--- Excerpted records ---

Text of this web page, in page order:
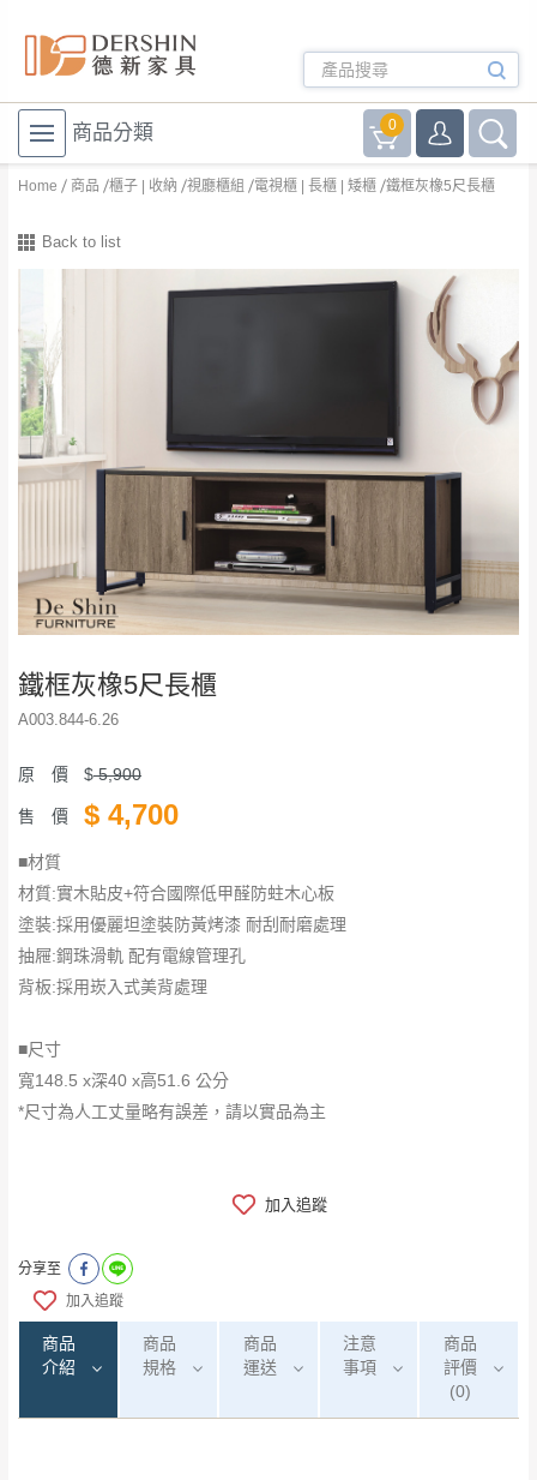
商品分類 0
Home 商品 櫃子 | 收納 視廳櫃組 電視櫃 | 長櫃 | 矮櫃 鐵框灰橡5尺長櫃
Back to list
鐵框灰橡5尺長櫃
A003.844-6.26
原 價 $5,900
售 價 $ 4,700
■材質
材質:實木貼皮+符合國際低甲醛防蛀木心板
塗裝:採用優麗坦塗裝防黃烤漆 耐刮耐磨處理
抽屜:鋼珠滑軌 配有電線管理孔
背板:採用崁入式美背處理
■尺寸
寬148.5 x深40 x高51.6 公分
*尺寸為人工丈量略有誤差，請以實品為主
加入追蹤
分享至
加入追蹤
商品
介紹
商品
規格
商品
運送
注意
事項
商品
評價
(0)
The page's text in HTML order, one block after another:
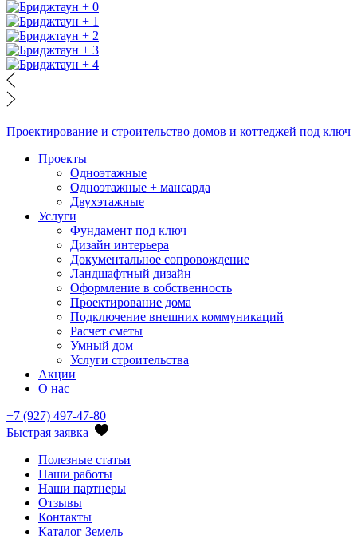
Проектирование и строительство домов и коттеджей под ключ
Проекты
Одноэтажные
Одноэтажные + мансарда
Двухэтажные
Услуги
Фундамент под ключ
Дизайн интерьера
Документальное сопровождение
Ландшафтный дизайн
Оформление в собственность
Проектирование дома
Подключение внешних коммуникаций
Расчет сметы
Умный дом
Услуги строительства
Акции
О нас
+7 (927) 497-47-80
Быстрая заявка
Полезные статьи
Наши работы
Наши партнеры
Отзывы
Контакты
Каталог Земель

---

### Exercise goal
Your copy of the records must match them exactly, except that no pictures appear in it.

### Task answer
Text of this web page, in page order:
商品分類 0
Home 商品 櫃子 | 收納 視廳櫃組 電視櫃 | 長櫃 | 矮櫃 鐵框灰橡5尺長櫃
Back to list
鐵框灰橡5尺長櫃
A003.844-6.26
原 價 $5,900
售 價 $ 4,700
■材質
材質:實木貼皮+符合國際低甲醛防蛀木心板
塗裝:採用優麗坦塗裝防黃烤漆 耐刮耐磨處理
抽屜:鋼珠滑軌 配有電線管理孔
背板:採用崁入式美背處理
■尺寸
寬148.5 x深40 x高51.6 公分
*尺寸為人工丈量略有誤差，請以實品為主
加入追蹤
分享至
加入追蹤
商品
介紹
商品
規格
商品
運送
注意
事項
商品
評價
(0)
The page's text in HTML order, one block after another:
Проектирование и строительство домов и коттеджей под ключ
Проекты
Одноэтажные
Одноэтажные + мансарда
Двухэтажные
Услуги
Фундамент под ключ
Дизайн интерьера
Документальное сопровождение
Ландшафтный дизайн
Оформление в собственность
Проектирование дома
Подключение внешних коммуникаций
Расчет сметы
Умный дом
Услуги строительства
Акции
О нас
+7 (927) 497-47-80
Быстрая заявка
Полезные статьи
Наши работы
Наши партнеры
Отзывы
Контакты
Каталог Земель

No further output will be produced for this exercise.